Information shown:

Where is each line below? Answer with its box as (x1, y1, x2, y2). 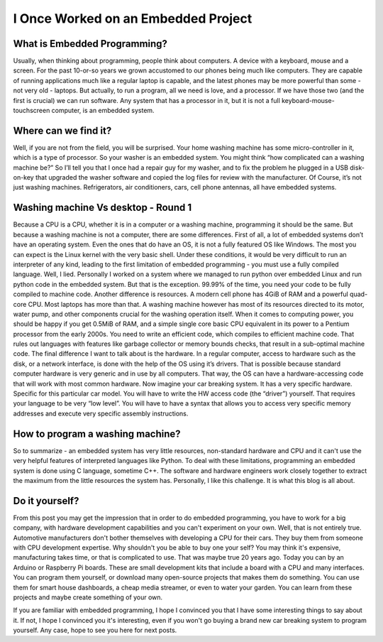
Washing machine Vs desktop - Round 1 (13, 202, 191, 214)
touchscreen (13, 107, 50, 115)
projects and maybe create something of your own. (13, 593, 163, 602)
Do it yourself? (13, 494, 79, 507)
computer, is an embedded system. (51, 107, 155, 115)
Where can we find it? (13, 124, 112, 136)
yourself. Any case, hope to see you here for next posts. (13, 626, 177, 635)
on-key (13, 173, 35, 182)
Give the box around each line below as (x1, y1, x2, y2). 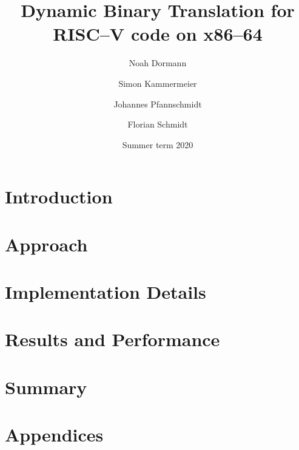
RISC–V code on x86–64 (53, 21, 263, 46)
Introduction (5, 184, 113, 209)
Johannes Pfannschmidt (113, 97, 202, 110)
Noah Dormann (129, 56, 187, 69)
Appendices (5, 422, 104, 447)
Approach (5, 231, 88, 256)
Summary (5, 374, 87, 399)
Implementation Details (5, 279, 206, 304)
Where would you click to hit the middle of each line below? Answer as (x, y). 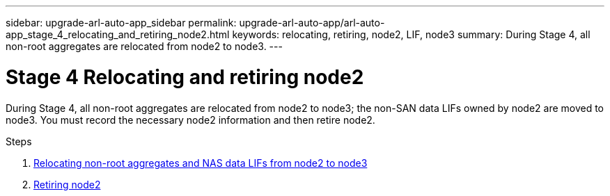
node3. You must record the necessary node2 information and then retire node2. (190, 120)
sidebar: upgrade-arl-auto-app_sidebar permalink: (121, 23)
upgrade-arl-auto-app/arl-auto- (312, 23)
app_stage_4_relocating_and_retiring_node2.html (118, 34)
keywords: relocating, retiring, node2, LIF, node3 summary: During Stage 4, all (411, 34)
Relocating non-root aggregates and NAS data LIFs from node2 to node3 (201, 163)
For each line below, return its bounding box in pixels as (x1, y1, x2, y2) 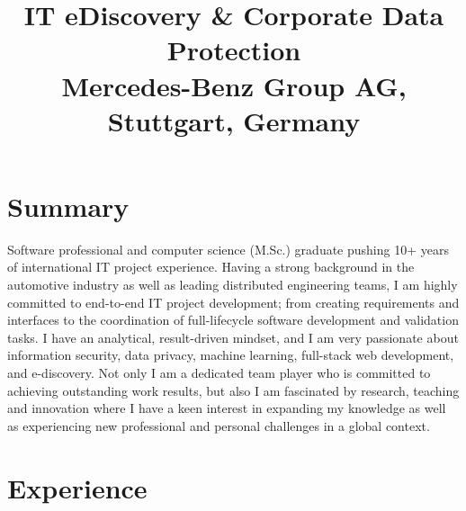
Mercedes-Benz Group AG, (61, 67, 407, 103)
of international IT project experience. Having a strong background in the (7, 257, 415, 276)
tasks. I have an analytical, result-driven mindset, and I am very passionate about (7, 327, 459, 346)
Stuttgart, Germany (107, 102, 361, 139)
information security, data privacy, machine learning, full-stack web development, (7, 345, 454, 364)
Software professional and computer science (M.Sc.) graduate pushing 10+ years (7, 239, 449, 258)
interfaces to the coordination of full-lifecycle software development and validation (7, 310, 459, 329)
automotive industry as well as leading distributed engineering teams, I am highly (7, 275, 458, 294)
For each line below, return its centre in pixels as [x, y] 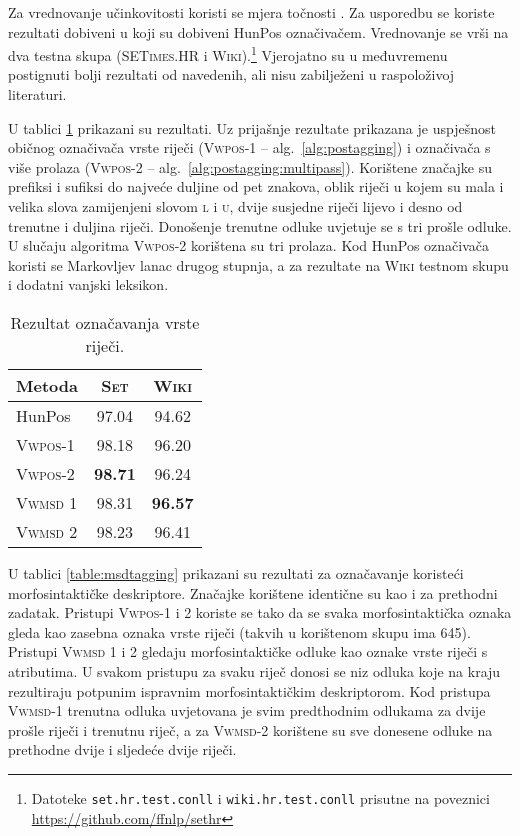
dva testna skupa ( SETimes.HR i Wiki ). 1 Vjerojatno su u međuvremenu [228, 53]
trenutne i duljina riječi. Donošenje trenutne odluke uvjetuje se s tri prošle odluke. [260, 225]
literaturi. [37, 94]
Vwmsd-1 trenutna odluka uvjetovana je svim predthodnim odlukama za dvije [247, 710]
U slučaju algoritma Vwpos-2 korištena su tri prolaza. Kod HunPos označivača [249, 245]
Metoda [47, 385]
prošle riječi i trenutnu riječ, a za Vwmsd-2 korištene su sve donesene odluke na [250, 729]
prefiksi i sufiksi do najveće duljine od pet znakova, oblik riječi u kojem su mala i [256, 186]
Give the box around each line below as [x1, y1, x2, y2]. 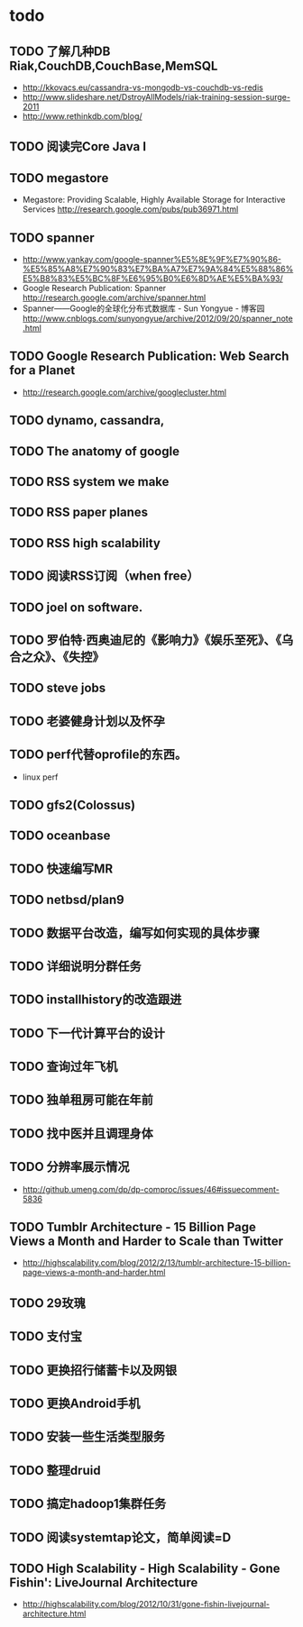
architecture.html [22, 1608, 87, 1619]
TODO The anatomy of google [9, 443, 180, 459]
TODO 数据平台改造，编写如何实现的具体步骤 [9, 925, 260, 940]
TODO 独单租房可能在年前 [9, 1092, 153, 1108]
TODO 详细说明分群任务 [9, 958, 142, 973]
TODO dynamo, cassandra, [9, 413, 165, 428]
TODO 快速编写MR [9, 861, 114, 876]
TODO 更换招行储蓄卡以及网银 [9, 1362, 178, 1377]
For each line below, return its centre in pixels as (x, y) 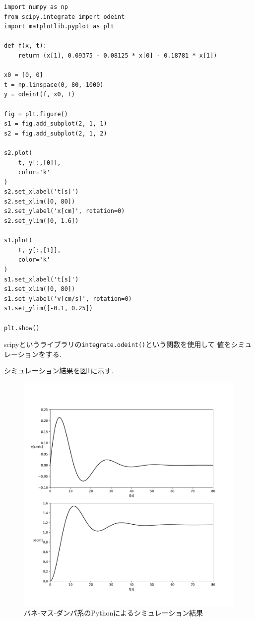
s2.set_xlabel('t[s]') (41, 192)
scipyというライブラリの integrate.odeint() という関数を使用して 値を (118, 344)
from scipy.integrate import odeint (64, 17)
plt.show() (22, 328)
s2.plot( (18, 153)
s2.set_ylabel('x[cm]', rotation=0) (64, 211)
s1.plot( (18, 241)
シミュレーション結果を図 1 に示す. (59, 371)
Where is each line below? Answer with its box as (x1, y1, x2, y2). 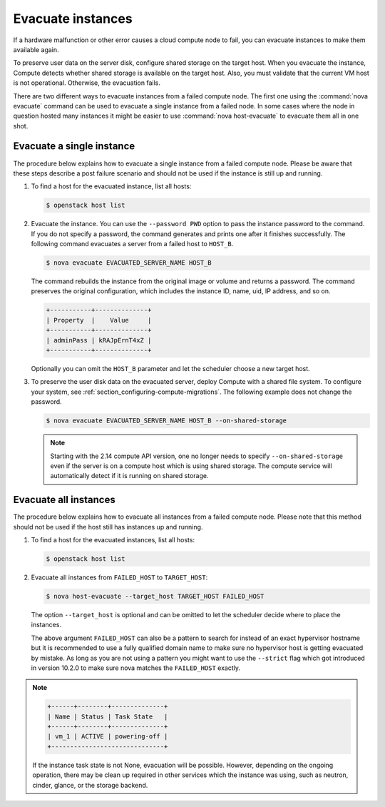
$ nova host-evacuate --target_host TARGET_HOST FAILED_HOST (46, 592, 265, 600)
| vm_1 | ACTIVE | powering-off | (47, 732, 168, 741)
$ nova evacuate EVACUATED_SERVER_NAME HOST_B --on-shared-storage (46, 417, 287, 425)
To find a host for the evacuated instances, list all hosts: (31, 536, 195, 544)
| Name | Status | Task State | (47, 712, 168, 721)
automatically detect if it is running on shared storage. (50, 472, 209, 480)
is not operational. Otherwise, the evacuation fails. (13, 78, 160, 87)
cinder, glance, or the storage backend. (32, 781, 148, 789)

Task description: Return, exactly as they stand, the lines above from the one with "U slučaju algoritma" to the one with "TODO The anatomy of google [9, 443, 180, 459]", omitting any pictures among them.

Result of this task:
U slučaju algoritma Vwpos-2 korištena su tri prolaza. Kod HunPos označivača [249, 245]
Metoda [47, 385]
prošle riječi i trenutnu riječ, a za Vwmsd-2 korištene su sve donesene odluke na [250, 729]
prefiksi i sufiksi do najveće duljine od pet znakova, oblik riječi u kojem su mala i [256, 186]
Give the box around each line below as [x1, y1, x2, y2]. 
architecture.html [22, 1608, 87, 1619]
TODO The anatomy of google [9, 443, 180, 459]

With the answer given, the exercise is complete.